I reconstructed tracks for R2 DC using the single superlayer tracking
program. The hits were selected from HBT and only those within +-5 degrees
from the midplane were accepted.
I analyzed run 3606. The main torus was set at half of the full field.
I assumed 500ps/ch in the raw TDC spectra. The gas was AR/CO2 90/10
mixture (by volume). Nearly 5000 sample tracks were used for both R2
axial and stereo superlayer (sector 4 only).
Here are some results that I found (for region 2 sector 4 only).
1. The absolute layer efficiency was 98.0+-0.5%.

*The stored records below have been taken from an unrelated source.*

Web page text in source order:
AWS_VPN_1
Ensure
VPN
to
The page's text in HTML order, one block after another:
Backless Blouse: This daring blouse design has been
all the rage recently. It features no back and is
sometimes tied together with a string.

2. The single layer resolution was 600 microns. This was obtained using
RAW drift times (fitted to straight tracks). NO corrections at all except
a constant offset was removed. Tracks are distributed mainly in the
forward and intermediate region of the sector.

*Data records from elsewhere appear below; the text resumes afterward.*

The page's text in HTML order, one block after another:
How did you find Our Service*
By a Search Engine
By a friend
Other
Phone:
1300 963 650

3. The longest maximum drift time tmax at forward angle (wire #1-#16) is
750ns in the axial superlayer. It decreases at 110ns/Tesla as the B field
becomes smaller at large scattering angle. A liner dependence of the maximum
drift time on the strength of the B field roughly holds for 0.4T<B<0.9T.
4. The maximum drift time in the stereo superlayer is 100ns longer compared
to the nearby region in the axial layer.
5. A single distance-time correlation function x(t/tmax) gives good results
for both superlayers, or in another word, for different tmax's.
6. It seems that Garfield simulation can not reproduce the results in the
case the B field is non-zero for the gas mixture.